Be able to understand the current situation. To read the room. To grasp the basic facts. Take an assessment of what’s right in front of you and only then will you realize what you’ll be able to bring to the table.

Calcified

It’s a very real fear I have. Rigid, uncompromising thinking has always been bad in my view.

However.

And I say this as someone who likes to try new ways of doing things. There are, sometimes, a right way to do something. And there are very wrong ways.

So yes, while calcified thinking is not good, doing things incorrectly is also not good.
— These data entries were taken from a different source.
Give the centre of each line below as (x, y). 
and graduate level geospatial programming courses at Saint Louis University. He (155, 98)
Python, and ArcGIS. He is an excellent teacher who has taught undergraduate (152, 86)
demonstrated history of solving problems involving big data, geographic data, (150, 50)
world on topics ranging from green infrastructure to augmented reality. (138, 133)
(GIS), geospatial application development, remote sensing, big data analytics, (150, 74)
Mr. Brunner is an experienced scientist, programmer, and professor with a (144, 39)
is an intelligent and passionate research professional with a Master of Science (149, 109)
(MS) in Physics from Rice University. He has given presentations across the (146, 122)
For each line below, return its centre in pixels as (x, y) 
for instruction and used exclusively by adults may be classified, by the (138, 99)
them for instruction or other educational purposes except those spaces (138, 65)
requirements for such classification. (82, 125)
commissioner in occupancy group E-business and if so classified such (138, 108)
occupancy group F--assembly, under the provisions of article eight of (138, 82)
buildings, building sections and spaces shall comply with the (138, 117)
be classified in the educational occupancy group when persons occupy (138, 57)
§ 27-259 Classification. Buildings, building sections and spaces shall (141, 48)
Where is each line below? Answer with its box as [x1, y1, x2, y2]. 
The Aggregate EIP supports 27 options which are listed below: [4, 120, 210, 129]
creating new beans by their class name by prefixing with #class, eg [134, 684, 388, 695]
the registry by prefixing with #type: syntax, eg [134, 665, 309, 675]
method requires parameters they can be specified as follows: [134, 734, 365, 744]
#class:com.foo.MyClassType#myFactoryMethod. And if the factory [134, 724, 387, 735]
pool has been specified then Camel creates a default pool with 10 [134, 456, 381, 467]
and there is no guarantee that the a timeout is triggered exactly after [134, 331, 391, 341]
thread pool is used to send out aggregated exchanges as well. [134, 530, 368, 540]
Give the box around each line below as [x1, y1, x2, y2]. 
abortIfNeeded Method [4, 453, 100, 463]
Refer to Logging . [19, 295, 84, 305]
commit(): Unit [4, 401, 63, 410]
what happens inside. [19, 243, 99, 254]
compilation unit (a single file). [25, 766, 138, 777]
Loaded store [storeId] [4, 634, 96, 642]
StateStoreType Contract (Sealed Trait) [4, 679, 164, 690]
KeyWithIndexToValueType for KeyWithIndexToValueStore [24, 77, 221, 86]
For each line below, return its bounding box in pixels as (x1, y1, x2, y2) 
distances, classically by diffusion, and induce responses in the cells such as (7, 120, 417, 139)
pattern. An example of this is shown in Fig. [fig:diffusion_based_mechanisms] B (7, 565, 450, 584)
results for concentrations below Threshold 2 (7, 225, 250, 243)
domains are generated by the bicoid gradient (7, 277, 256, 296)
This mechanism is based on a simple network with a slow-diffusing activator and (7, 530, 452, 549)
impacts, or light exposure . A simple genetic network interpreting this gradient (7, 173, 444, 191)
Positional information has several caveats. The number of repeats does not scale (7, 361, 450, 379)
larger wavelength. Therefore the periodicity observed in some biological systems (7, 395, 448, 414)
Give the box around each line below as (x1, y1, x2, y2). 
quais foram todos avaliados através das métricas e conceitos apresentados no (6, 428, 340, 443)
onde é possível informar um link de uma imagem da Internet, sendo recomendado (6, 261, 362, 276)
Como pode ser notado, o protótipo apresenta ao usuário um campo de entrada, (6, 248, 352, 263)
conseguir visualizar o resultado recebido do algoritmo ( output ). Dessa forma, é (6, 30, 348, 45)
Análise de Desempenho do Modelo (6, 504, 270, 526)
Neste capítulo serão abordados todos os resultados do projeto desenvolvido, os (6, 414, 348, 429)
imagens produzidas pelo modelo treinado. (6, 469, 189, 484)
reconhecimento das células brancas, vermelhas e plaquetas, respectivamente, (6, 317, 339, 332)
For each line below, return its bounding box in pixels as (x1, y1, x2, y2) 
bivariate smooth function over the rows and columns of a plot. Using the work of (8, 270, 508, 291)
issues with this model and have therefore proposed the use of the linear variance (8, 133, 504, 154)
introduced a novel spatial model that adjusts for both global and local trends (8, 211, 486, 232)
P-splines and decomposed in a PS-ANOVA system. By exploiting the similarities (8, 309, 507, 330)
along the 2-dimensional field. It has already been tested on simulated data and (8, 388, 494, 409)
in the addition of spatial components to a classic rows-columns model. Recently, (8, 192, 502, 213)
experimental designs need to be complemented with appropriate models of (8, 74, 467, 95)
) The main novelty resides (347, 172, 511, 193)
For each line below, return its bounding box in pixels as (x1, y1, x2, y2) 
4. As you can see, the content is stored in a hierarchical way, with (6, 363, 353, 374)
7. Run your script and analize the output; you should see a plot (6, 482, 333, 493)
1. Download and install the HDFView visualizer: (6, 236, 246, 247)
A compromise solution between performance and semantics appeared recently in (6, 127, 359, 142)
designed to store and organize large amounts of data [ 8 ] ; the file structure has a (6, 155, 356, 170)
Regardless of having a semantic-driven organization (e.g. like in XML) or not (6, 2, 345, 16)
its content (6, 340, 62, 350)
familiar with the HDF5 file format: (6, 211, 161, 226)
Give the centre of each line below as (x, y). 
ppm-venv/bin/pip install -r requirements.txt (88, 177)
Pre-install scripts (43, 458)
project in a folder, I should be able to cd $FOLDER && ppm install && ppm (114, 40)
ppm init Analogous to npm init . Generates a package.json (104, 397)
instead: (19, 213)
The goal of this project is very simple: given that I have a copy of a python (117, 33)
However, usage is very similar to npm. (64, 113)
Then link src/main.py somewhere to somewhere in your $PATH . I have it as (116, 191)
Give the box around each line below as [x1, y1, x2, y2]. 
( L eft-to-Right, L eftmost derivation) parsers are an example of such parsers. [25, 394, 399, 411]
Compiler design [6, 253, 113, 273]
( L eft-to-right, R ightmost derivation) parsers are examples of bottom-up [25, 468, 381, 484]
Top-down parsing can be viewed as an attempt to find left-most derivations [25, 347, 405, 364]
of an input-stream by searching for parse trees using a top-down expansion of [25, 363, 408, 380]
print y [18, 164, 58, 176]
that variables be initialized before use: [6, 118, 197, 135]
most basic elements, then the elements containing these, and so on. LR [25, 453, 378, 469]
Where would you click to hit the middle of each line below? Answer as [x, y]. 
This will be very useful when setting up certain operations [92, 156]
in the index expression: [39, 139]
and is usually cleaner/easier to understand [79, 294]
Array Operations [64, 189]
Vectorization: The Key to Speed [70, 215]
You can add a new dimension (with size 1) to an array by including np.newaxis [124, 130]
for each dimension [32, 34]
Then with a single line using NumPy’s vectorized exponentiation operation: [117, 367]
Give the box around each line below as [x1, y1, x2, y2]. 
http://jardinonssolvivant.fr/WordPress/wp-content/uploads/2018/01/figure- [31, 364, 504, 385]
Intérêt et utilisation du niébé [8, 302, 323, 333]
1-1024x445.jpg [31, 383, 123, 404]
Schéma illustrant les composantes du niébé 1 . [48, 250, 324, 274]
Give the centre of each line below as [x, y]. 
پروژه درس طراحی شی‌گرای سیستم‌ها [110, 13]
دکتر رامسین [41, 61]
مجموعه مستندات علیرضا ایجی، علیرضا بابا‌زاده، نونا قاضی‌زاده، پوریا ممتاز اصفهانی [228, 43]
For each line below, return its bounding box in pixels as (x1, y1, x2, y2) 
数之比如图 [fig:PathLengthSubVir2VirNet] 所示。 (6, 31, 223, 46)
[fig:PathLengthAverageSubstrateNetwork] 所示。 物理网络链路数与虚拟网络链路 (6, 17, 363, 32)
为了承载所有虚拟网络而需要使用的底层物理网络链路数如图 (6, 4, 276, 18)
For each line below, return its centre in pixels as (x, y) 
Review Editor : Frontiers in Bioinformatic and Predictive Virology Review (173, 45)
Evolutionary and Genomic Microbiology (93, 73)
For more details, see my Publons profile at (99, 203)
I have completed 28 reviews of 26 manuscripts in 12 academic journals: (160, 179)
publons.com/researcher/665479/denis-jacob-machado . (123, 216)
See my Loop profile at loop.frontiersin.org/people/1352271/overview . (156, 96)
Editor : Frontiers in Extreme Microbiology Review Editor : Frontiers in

Keep learning. Pay attention. Keep your head up. Act accordingly.

Two Design Insights

Over these last few years, I’ve landed on a couple key design insights. I haven’t always believed in them, but these two insights have become something I strive for:

  1. Cut out what’s not needed. Anything that doesn’t serve the core task at hand (designing a website, a logo, a graphic, etc.) has to go. Maybe it’s the mood board phase, doing sketches first, creating a complete guide of visual rules, whatever. If it isn’t part of the work-work, it’s gone. In place of all that stuff, I listen, tap into my expertise, iterate, and get to where we need to go with everyone who needs to be there.

  2. I want the client to be really happy. Because I want the client to really want to use what I make. Not simply convinced. I want them into it. To be stoked. To want to wear the thing all the damn time. If that means I lose some of my preferences, or even design industry standards, then fine. My peers aren’t the ones who stand by me and my work and push for that work to be seen. The clients are. So they get what I can give them, always.

Where I used to hide behind certain processes, now I just get to work. And where I gave too much deference to what I the designer wanted, now the client is top of mind.

Do these insights ensure everything goes smoothly? Sadly, no. But they have made my work better and more effective at what it’s tasked to do. Which is to design things for people.